Look below for the line that contains "in Brazil. [36, 64]" and the line that contains "réjouissent en ta bonté ! [10, 186, 179, 203]", then restate both of them and every line in between, exactly. No picture goes in the copy.

RECORDED INFORMATION below:

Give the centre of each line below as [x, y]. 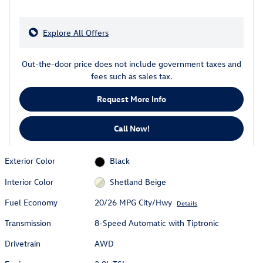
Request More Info [131, 99]
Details [187, 203]
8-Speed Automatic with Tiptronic [157, 222]
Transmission [28, 222]
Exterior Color [30, 161]
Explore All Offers [76, 33]
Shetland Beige [138, 181]
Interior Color [29, 181]
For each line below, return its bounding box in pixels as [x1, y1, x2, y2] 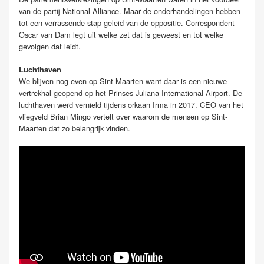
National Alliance [62, 5, 119, 16]
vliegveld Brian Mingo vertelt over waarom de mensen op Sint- [19, 111, 227, 123]
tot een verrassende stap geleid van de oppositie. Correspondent [19, 16, 235, 28]
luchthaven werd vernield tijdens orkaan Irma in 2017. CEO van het [19, 99, 243, 111]
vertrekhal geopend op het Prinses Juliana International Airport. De [19, 87, 242, 99]
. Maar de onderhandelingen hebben [119, 5, 240, 16]
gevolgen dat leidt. [19, 40, 81, 52]
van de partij [19, 5, 62, 16]
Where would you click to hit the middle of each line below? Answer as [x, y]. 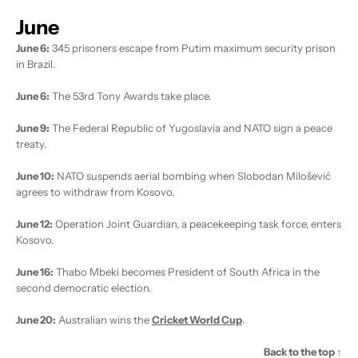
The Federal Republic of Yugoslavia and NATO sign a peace [191, 128]
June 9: [33, 128]
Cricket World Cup [197, 320]
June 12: [34, 224]
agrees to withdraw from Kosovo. [95, 192]
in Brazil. [36, 64]
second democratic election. [84, 288]
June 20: [36, 320]
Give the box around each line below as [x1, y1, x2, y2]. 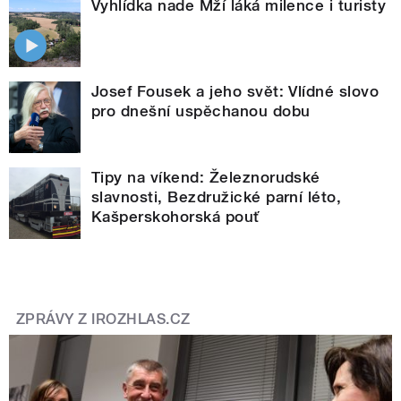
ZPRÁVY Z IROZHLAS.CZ [16, 310, 191, 328]
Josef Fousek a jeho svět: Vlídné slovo [91, 81, 380, 100]
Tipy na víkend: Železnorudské [91, 167, 320, 186]
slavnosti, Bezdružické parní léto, [91, 187, 342, 206]
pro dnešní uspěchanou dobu [91, 101, 311, 120]
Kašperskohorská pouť [91, 207, 260, 226]
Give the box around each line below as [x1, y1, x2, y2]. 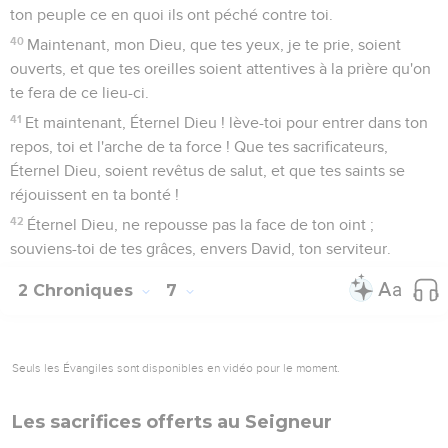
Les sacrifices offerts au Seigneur [12, 410, 332, 433]
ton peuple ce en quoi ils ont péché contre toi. [10, 6, 333, 23]
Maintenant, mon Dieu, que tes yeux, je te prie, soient [27, 36, 402, 53]
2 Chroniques [18, 280, 138, 300]
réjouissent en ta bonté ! [10, 186, 179, 203]
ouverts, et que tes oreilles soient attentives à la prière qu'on [10, 60, 431, 77]
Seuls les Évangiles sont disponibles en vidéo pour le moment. [12, 360, 340, 375]
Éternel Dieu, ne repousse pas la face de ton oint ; [27, 216, 375, 233]
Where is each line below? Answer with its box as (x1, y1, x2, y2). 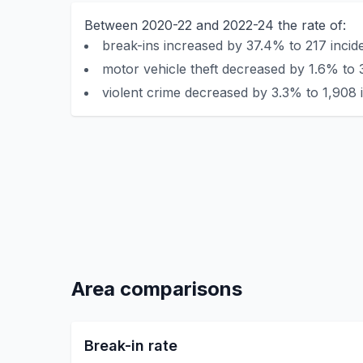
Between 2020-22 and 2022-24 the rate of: (84, 17, 346, 33)
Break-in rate (84, 337, 177, 354)
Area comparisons (71, 277, 242, 301)
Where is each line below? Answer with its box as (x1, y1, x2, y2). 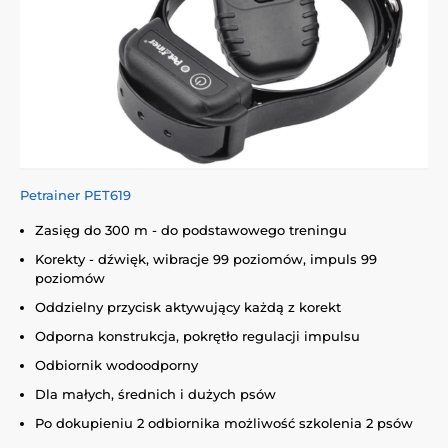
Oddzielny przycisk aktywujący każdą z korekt (35, 299, 341, 316)
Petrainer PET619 (20, 187, 131, 204)
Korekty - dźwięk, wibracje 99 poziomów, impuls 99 (35, 251, 377, 268)
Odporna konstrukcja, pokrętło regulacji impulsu (35, 328, 360, 345)
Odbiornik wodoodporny (35, 357, 198, 374)
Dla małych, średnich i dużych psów (35, 386, 276, 403)
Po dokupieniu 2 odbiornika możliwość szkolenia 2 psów (35, 415, 413, 432)
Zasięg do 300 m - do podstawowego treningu (35, 222, 347, 239)
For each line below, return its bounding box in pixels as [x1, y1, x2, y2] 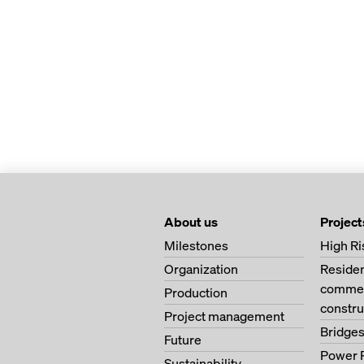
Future [164, 331, 201, 349]
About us [164, 213, 218, 231]
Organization [164, 260, 238, 278]
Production [164, 284, 227, 301]
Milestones [164, 236, 228, 254]
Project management [164, 307, 284, 325]
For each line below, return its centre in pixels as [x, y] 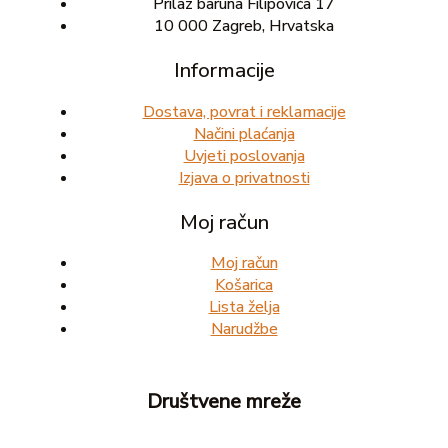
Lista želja [244, 306]
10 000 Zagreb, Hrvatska [244, 26]
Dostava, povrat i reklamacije [244, 111]
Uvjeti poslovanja [244, 155]
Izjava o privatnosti [244, 177]
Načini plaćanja [244, 133]
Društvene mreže [224, 401]
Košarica [244, 284]
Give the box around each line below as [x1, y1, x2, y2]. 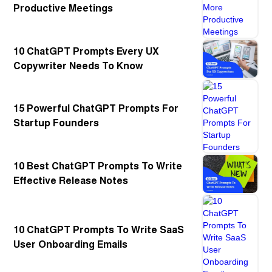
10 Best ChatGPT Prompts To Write [13, 160, 183, 174]
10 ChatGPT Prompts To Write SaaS [13, 223, 185, 237]
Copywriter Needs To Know [13, 59, 143, 73]
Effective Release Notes [13, 174, 129, 188]
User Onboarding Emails [13, 237, 128, 251]
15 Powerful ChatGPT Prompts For [13, 102, 179, 116]
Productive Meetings [13, 1, 114, 15]
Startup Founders [13, 117, 100, 131]
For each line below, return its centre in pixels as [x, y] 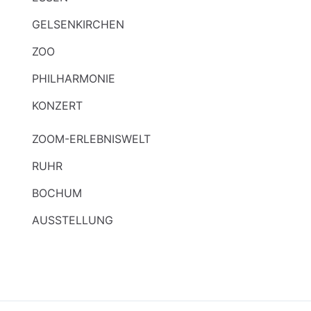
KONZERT [57, 106]
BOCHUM [57, 193]
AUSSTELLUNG [73, 220]
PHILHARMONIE [74, 78]
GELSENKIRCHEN [78, 24]
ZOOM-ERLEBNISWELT [91, 139]
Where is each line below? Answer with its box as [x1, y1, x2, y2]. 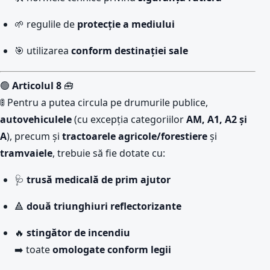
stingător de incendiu [27, 226, 130, 239]
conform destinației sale [71, 44, 188, 57]
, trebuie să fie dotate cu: [52, 146, 165, 160]
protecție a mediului [77, 17, 175, 31]
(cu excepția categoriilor [72, 113, 186, 126]
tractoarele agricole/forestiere [62, 130, 207, 143]
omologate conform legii [52, 243, 171, 256]
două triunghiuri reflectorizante [27, 199, 181, 213]
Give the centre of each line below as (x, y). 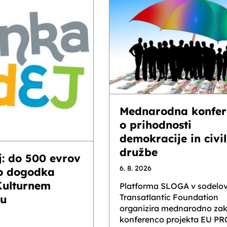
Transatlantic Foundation (169, 197)
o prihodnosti (156, 125)
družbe (139, 152)
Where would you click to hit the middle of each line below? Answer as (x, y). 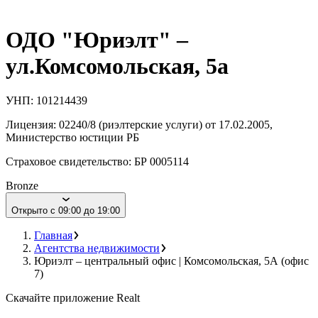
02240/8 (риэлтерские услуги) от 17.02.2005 (164, 125)
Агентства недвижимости (97, 248)
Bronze (22, 186)
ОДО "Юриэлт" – (97, 39)
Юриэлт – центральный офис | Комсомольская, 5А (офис (171, 261)
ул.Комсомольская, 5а (117, 66)
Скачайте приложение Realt (73, 298)
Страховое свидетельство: (70, 162)
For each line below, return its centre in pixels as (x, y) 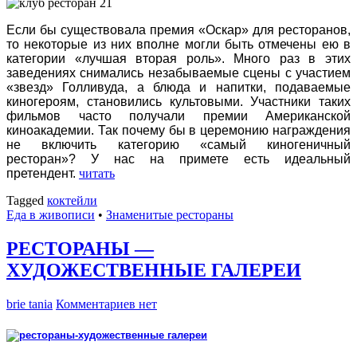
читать (97, 174)
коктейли (72, 201)
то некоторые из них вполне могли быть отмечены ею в (178, 45)
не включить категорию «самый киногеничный (178, 145)
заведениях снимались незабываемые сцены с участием (178, 73)
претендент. (41, 174)
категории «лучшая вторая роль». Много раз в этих (178, 59)
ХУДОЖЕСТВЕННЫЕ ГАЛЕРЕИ (154, 271)
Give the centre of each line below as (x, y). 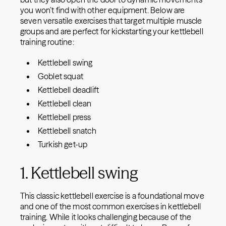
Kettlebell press (65, 117)
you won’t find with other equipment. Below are (103, 10)
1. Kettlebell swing (79, 173)
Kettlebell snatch (67, 131)
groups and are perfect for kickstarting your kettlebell (112, 31)
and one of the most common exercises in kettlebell (111, 206)
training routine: (48, 42)
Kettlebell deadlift (69, 90)
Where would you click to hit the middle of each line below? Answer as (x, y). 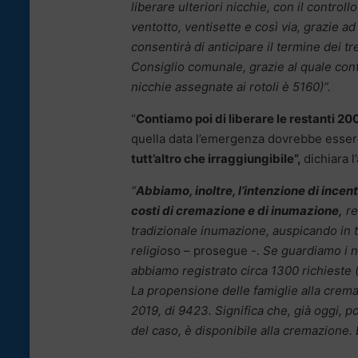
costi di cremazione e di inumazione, (237, 211)
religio (149, 251)
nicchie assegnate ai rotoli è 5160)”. (231, 87)
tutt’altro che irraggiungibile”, (217, 159)
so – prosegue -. (213, 251)
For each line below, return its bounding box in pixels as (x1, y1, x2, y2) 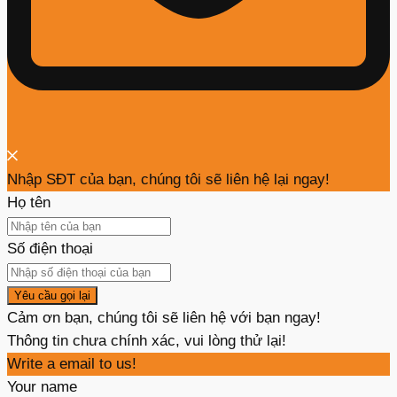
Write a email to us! (7, 355, 136, 373)
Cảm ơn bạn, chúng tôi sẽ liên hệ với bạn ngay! (7, 309, 321, 327)
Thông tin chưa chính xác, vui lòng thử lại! (7, 332, 286, 350)
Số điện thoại (7, 240, 93, 258)
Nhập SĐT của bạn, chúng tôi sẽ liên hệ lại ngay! (7, 171, 330, 189)
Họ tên (7, 194, 51, 212)
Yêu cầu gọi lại (14, 289, 90, 303)
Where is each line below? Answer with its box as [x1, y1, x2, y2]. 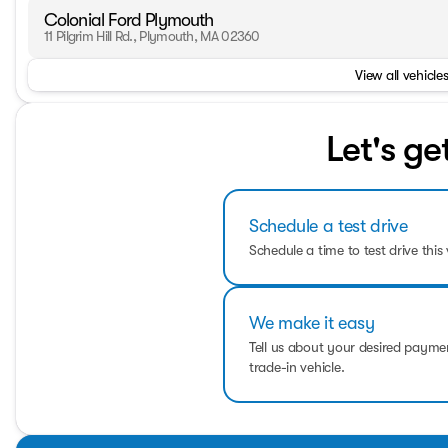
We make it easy [249, 313, 375, 333]
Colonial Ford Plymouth [44, 10, 214, 30]
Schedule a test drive [249, 216, 408, 236]
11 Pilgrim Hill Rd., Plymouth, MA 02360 [44, 28, 260, 44]
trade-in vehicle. [249, 359, 345, 375]
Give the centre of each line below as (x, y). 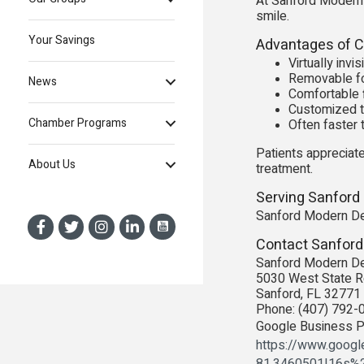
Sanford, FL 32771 (308, 294)
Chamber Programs (78, 123)
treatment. (284, 169)
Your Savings (62, 41)
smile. (273, 16)
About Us (52, 165)
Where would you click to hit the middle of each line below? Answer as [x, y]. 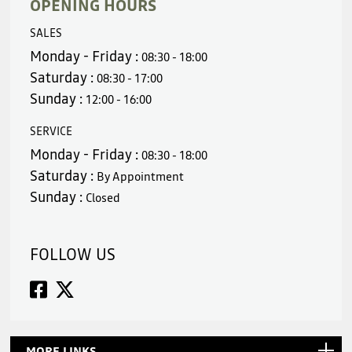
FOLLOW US [73, 255]
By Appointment [141, 177]
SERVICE [51, 132]
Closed [103, 198]
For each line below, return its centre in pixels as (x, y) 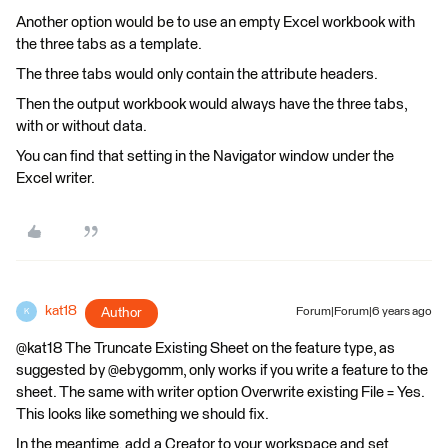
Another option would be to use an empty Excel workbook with (215, 23)
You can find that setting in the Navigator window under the (205, 157)
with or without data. (81, 127)
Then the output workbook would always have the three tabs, (211, 105)
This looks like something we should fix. (142, 415)
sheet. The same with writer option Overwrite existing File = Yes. (220, 393)
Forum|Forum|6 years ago (364, 312)
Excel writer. (55, 179)
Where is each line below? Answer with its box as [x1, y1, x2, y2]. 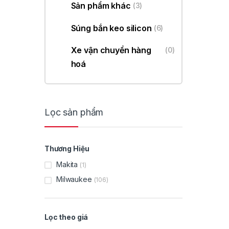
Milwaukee [56, 175, 92, 184]
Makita [56, 159, 78, 169]
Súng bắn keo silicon [71, 22, 152, 33]
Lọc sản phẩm [44, 106, 104, 118]
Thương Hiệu [44, 144, 89, 153]
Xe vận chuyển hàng [71, 45, 152, 56]
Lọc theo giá [44, 213, 88, 222]
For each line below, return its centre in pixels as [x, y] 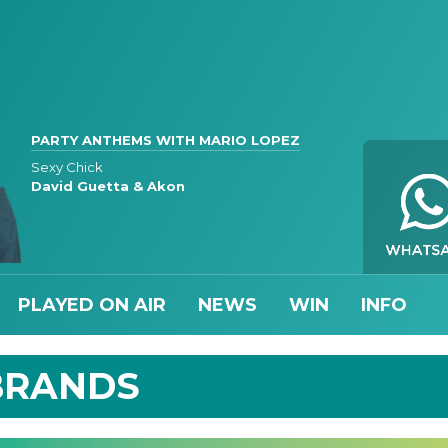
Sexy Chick [67, 166]
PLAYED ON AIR [92, 304]
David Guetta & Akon [108, 185]
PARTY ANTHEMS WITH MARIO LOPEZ [165, 139]

End of RECORDED INFORMATION.

◆ TASK SOLUTION ◆
in Brazil. [36, 64]
second democratic election. [84, 288]
June 20: [36, 320]
Give the box around each line below as [x1, y1, x2, y2]. 
ZPRÁVY Z IROZHLAS.CZ [16, 310, 191, 328]
Josef Fousek a jeho svět: Vlídné slovo [91, 81, 380, 100]
Tipy na víkend: Železnorudské [91, 167, 320, 186]
slavnosti, Bezdružické parní léto, [91, 187, 342, 206]
pro dnešní uspěchanou dobu [91, 101, 311, 120]
Kašperskohorská pouť [91, 207, 260, 226]
Give the box around each line below as [x1, y1, x2, y2]. 
Les sacrifices offerts au Seigneur [12, 410, 332, 433]
ton peuple ce en quoi ils ont péché contre toi. [10, 6, 333, 23]
Maintenant, mon Dieu, que tes yeux, je te prie, soient [27, 36, 402, 53]
2 Chroniques [18, 280, 138, 300]
réjouissent en ta bonté ! [10, 186, 179, 203]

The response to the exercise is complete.